她虽然平时插科打诨的,可说到底……她可是就罕有的九千岁大妖啊……
天心很快让人收拾好墓地,重新为老太太办了葬礼下葬。
沈青书醒过来之后,没有再闹了,出奇的安安静静的办完了葬礼。
葬礼这几天,天心还干了一件事儿,她把怡春院给卖了,也没卖给别人,就是怡春院里的姑娘。
出发去京城的前一天晚上,又下起了瓢泼大雨。
海鹰最近结交了一个新靠山,厉害得不得了,再也不怕天心搞他了,所以就果断开始报复起来。
“你们是不知道,花娘那个婊。子最近屁都不敢放一个。”海鹰在自己的堂口,大口喝着酒,“等明天,我带你们直接去怡春院,那婆娘现在不是规矩多吗?那些妓。女不能打也不能骂的,明天爷就把她绑起来,让她亲眼看着,你们就给我怎么玩那个鸳鸳的,就怎么玩其他的姑娘!”
闪电劈开夜空,拉长了沈青书瘦高的身影,他手里拿着剑,听着堂口内,海鹰畜生不如的言语,眸光冷到了极致。
正当他要进去的时候,一只纤柔的手拉住了他。
“花娘?”他震惊的看着身后的女人。
天心解开自己身上的遮雨连帽斗篷,然后垫脚披在了沈青书身上:“我在的时候,你的手上不需要沾血。”
“你……”
“你最好转过身去,别看。”天心望着沈青书,双眸如琉璃一般晶莹透亮,“我路子野,杀入的时候特别凶残,别吓到你。”
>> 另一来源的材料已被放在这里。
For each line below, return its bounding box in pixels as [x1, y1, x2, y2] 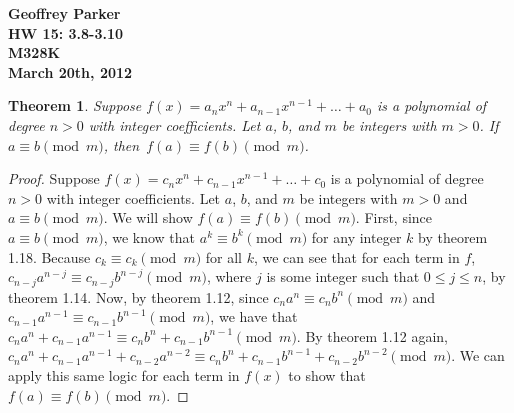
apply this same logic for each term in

沈青书张嘴想说什么,天心就直接绕过他,朝着堂口里大步流星的走去。
“花娘?!”堂口里的众人,见到天心,一个一个的表情都很古怪。
海鹰站起来,一脸的森然笑容:“唷……送上门来了?知道害怕,来求爷爷饶命?”
“你们都欺负过鸳鸳?”天心问。
“对!我们大哥对兄弟一向公平,有吃的有玩儿的,大家都是一起分享的。”一个天心觉得颇为眼熟的男人,猥琐的看着她,“至于怎么欺负的,可不好用嘴说,得用干的,今晚我们就在你身上演示一遍如何?